The car—some black car—maybe a Mustang—stopped and the driver’s side door opened. Someone big and tall and very, very male stepped out. It was dim; he wasn’t washed in the lights of her hazards, and she had a brief fight or flight reaction, but she managed to squelch it. Barely.
Then he stepped into the lights of her car, and she gasped. This wasn’t anyone strange; this was someone she knew, and knew well.
“Hi, Nick,” she said, her heart suddenly hammering. He stopped in his perusal, looking her up and down slowly. When he got to her face, his eyes widened, and he licked his lips.
“Jenna?” he asked and she could sense he was blushing. “What are you—” He stopped himself. “What are you…” He closed his eyes and shook his head.
“Breakdown,” she said softly, very aware that she was in party clothes.
“Did you call your dad?” he asked, and she shook her head. Nick and her father had been friends since grammar school, and she imagined he would have assumed that.
“No, my phone is dead.”
He kept looking at her; her father’s very best friend in the world. Uncle Nick; she’d grown up with him. And he’d so been checking her out. Whoa. Weird. But kind of...nice.
“Where have you been, Jenna?” he asked, his voice rougher than she could ever remember it being. That was so not Uncle Nick; later just Nick. He’d been a constant in her life since she could remember, whether it was Dad and Uncle Nick going to games some weekends, to him watching her when Mom and Dad had gone away for their fifteenth anniversary, to helping her with her college essays, to…well, everything.

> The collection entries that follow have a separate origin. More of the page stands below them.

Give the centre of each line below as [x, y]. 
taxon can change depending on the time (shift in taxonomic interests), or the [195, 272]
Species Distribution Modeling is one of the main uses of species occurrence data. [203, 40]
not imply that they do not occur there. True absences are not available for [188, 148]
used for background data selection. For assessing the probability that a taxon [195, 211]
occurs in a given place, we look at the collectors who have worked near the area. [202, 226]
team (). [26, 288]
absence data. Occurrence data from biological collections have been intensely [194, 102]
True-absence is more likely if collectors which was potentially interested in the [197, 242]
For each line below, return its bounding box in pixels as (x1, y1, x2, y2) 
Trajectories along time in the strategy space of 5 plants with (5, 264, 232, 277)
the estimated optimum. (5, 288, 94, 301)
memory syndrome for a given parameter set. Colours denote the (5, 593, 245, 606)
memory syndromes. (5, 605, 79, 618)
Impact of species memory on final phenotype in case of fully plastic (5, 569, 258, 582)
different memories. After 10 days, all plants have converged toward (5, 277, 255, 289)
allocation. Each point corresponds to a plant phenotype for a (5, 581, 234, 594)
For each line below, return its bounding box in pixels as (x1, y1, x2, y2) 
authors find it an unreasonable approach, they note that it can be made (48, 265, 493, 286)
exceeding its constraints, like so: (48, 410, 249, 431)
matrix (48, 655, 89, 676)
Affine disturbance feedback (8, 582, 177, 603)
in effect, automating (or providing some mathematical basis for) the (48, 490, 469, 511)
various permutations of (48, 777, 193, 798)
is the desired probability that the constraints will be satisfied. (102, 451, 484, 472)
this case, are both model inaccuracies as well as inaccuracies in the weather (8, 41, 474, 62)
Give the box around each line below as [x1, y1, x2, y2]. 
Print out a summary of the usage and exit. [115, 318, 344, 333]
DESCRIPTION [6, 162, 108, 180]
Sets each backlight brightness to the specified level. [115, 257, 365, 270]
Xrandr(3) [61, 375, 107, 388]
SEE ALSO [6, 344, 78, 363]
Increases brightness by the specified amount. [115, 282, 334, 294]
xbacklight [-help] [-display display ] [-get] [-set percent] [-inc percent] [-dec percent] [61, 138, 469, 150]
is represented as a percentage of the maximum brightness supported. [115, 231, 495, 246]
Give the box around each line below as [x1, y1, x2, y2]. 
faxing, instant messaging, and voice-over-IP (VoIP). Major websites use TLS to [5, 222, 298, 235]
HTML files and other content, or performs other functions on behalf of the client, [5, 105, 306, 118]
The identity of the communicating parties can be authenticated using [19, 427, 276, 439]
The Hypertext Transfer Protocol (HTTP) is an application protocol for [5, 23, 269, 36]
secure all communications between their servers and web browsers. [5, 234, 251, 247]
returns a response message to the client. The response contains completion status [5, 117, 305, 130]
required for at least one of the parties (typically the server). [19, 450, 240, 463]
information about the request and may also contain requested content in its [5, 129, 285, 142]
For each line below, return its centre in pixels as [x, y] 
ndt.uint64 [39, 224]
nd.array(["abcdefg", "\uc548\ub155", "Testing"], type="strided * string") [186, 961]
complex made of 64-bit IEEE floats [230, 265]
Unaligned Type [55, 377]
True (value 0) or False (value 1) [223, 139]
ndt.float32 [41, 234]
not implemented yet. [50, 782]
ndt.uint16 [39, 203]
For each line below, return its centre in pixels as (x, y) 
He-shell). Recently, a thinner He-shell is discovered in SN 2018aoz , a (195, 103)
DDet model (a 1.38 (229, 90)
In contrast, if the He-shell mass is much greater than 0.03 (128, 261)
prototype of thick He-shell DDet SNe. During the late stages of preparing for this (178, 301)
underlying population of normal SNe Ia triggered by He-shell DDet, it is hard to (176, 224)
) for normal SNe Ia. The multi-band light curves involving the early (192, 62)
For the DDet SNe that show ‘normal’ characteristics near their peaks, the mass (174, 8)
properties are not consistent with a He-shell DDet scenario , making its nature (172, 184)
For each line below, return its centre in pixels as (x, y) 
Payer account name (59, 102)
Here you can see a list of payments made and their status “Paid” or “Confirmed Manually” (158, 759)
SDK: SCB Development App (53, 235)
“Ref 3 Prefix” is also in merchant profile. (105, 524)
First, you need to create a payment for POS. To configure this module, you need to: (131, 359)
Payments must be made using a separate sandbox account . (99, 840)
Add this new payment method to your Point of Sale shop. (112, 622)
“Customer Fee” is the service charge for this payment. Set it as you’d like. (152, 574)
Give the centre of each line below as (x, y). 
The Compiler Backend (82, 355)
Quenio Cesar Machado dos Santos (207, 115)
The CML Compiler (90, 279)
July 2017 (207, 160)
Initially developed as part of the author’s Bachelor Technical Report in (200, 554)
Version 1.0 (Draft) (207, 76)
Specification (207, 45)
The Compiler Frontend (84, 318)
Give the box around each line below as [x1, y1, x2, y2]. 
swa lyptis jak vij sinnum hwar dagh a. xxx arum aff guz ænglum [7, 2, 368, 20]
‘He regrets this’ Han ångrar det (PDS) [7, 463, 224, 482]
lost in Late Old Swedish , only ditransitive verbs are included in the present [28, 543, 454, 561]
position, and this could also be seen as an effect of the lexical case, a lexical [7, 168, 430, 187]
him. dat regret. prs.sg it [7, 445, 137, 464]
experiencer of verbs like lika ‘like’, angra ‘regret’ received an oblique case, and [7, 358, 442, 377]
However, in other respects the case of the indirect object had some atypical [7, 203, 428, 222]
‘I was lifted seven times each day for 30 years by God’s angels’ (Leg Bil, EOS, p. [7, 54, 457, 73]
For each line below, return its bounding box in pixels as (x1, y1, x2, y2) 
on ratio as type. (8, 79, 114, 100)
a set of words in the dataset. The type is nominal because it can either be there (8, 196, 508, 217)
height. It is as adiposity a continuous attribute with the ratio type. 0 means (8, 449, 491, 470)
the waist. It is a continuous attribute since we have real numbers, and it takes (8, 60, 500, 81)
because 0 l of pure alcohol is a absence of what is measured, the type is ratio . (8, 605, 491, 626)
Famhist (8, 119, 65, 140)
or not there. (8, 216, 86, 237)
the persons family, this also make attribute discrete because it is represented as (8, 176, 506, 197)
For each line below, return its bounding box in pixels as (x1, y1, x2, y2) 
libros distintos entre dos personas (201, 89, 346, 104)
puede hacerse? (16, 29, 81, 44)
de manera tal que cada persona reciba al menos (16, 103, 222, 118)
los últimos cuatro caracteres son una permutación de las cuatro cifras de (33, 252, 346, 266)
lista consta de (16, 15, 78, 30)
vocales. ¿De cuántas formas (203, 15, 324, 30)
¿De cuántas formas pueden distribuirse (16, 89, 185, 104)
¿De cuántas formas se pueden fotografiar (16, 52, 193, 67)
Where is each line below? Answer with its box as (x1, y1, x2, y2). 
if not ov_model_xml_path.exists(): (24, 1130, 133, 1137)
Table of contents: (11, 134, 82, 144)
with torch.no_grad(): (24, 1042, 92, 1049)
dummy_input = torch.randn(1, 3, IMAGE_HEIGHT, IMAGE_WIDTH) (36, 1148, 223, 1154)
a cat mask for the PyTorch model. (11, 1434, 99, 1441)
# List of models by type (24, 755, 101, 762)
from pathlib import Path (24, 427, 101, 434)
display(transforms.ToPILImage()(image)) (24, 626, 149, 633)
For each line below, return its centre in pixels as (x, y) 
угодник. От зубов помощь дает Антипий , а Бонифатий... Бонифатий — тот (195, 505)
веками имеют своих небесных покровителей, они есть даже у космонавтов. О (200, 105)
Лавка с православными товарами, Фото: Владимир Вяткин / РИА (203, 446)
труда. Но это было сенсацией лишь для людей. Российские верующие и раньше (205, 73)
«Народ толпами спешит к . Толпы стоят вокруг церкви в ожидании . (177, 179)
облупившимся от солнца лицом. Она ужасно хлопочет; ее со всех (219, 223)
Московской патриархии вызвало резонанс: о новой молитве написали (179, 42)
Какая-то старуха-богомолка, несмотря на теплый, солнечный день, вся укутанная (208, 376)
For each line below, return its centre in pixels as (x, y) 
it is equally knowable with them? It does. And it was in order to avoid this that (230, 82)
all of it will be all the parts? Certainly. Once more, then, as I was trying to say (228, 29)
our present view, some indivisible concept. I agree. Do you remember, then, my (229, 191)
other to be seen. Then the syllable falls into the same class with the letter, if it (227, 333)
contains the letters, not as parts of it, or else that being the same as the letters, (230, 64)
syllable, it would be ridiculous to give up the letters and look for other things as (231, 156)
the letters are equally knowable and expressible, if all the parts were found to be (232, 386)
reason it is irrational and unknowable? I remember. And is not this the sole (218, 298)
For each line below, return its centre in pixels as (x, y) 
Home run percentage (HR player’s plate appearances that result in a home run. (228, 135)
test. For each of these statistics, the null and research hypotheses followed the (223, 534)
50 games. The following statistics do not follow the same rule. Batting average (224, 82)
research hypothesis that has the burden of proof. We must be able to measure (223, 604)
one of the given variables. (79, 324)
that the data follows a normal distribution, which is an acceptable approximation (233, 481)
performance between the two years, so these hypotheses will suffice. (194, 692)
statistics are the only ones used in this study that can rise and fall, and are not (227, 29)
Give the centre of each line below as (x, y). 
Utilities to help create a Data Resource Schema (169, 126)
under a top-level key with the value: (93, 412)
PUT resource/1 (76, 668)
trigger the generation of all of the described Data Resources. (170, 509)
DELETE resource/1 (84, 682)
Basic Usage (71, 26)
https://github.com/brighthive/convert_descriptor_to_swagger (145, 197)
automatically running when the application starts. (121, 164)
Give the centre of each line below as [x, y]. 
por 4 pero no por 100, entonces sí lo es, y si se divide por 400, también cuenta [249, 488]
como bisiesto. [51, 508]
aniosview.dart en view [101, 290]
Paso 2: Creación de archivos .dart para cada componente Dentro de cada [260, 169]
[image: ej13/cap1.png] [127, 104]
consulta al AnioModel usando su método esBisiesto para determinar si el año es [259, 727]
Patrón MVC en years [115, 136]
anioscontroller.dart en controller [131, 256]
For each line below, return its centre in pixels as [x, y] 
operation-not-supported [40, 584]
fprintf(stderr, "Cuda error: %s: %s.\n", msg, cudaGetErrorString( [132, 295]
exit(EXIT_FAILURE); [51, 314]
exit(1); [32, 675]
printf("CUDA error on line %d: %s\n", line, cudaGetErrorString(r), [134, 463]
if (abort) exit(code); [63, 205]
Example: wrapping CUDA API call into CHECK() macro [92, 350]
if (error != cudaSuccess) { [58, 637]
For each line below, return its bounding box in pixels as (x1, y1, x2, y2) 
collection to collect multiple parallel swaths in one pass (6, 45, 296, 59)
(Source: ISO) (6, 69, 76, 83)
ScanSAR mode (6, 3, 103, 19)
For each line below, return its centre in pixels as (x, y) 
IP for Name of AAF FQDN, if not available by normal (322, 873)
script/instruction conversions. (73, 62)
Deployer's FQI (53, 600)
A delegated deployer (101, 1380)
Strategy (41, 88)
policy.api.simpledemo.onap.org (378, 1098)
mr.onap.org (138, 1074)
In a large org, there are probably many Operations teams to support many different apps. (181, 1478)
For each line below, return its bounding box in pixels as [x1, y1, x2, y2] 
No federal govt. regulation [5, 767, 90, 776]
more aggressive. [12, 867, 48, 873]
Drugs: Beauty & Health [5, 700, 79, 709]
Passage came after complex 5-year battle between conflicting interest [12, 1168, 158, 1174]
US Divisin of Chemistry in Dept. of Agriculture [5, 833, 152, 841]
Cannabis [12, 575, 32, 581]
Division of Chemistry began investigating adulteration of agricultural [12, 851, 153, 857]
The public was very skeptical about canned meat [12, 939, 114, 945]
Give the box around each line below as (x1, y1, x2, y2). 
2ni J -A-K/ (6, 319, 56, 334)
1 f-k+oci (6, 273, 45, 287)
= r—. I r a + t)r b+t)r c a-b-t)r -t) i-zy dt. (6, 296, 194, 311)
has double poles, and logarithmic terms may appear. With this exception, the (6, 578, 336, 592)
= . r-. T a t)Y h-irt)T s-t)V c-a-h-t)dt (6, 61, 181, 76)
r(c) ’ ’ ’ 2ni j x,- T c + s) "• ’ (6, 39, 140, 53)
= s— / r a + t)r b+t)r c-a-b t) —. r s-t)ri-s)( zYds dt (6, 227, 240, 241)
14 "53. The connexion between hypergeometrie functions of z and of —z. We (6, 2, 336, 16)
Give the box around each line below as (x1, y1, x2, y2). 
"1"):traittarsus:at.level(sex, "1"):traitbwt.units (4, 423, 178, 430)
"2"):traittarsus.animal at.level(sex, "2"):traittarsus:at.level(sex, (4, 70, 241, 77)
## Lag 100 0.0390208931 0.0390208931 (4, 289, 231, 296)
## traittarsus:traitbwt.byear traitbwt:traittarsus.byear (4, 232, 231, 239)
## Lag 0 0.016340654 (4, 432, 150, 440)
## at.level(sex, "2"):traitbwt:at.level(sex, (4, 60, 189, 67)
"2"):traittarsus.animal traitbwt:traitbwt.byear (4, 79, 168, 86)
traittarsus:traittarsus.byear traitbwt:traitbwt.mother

She’d always thought of him as Dad’s best friend, never as a guy, but whoa boy he was checking her out in a way that was anything but interested.
Then again, Jenna was dressed pretty revealingly, not at all like her demure work-like self. Instead of Mickey and Minnie on her scrubs, she had an off the shoulder top, with a statement bra on underneath, her top thin enough that her red and black bra showed through. Her skirt wasn’t quite mini—as a bigger than average gal she didn’t feel comfortable in skirts that revealed too much, especially when her shirt did.